The actor offers another shrug - this one definitely apologetic - and insists, “No, I don’t have a bag of stories, I’m afraid. They were experiences of the time and I don’t have any reminiscences to share with you.”

He will admit, however that he’d hardly try to the struggling routine in this day and age. “We’ve seen several young actors come through this show already, and I stand in awe of the effort that it takes to break through the mass of competition. I don’t think I would try it again now....no...I don’t think I would.”

And as to the special aspects of the biz? He terms himself  ‘reluctant,’ noting “I try to go to the parties that are absolutely necessary to maintain contact. You can’t, I think, successfully isolate yourself in this business.”

Has all this hesitation to follow the mainstream of things made any difference? Wesley concedes, “I don’t think this has done anything for my career, particularly, but it’s made my life more interesting. It’s a big world and one can get bogged down in the sawdust and the greasepaint - or buried in it.”

He is, despite anything he might silently indicate, really in love with his Loving role - but not to the extent that he worries about losing it in the face of the soap’s low ratings. “What happens outside of Cabot Alden,”  he states, “is somebody else’s responsibility. What happens inside is mine - and I find that it’s satisfying and enough work for me as an actor.”

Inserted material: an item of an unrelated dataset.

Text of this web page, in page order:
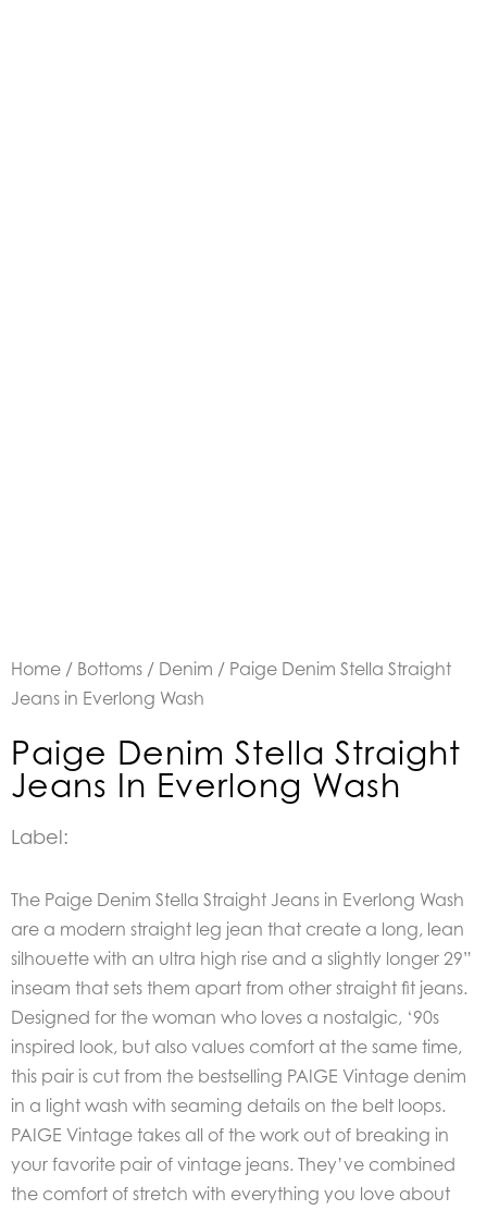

The star splits town whenever possible to his Morris County farm in Jersey. The Revolutionary War-era structure has been in his wife Celeste’s family for decades but it’s clearly still in the fixer-upper stage. “I’ve been working on that damned house for three years now,” Addy says, mustering up something resembling feistiness. “We’re reaching a point where we can have people come out there.”

He and Holm met shortly before the war in a crossing-the-country-by railroad tour of Hamlet. Both had minor parts and she hadn’t yet achieved her Broadway fame as Oklahoma's original Ado Annie or won her Academy Award for Gentleman's Agreement. Despite all those Pullman car possibilities, Addy confesses. “We didn’t get to know each other very well but, some twenty years later, we got re-acquainted in another production.”

Their life, out in haystack country, seems to provide this most private man with the very balance he needs to keep the nutty world of entertainment in a comfortable, workable perspective. When not soap emoting, he’s content enough to clear out underbrush on the farm and keep the homefires burning for the Mrs. - who is actively involved in State Department activities and is a top fund-raiser for UNICEF.

“I’ve had no unhappiness so far,” he allows - and Wesley Addy knows, by this, that he’s one of life fortunates.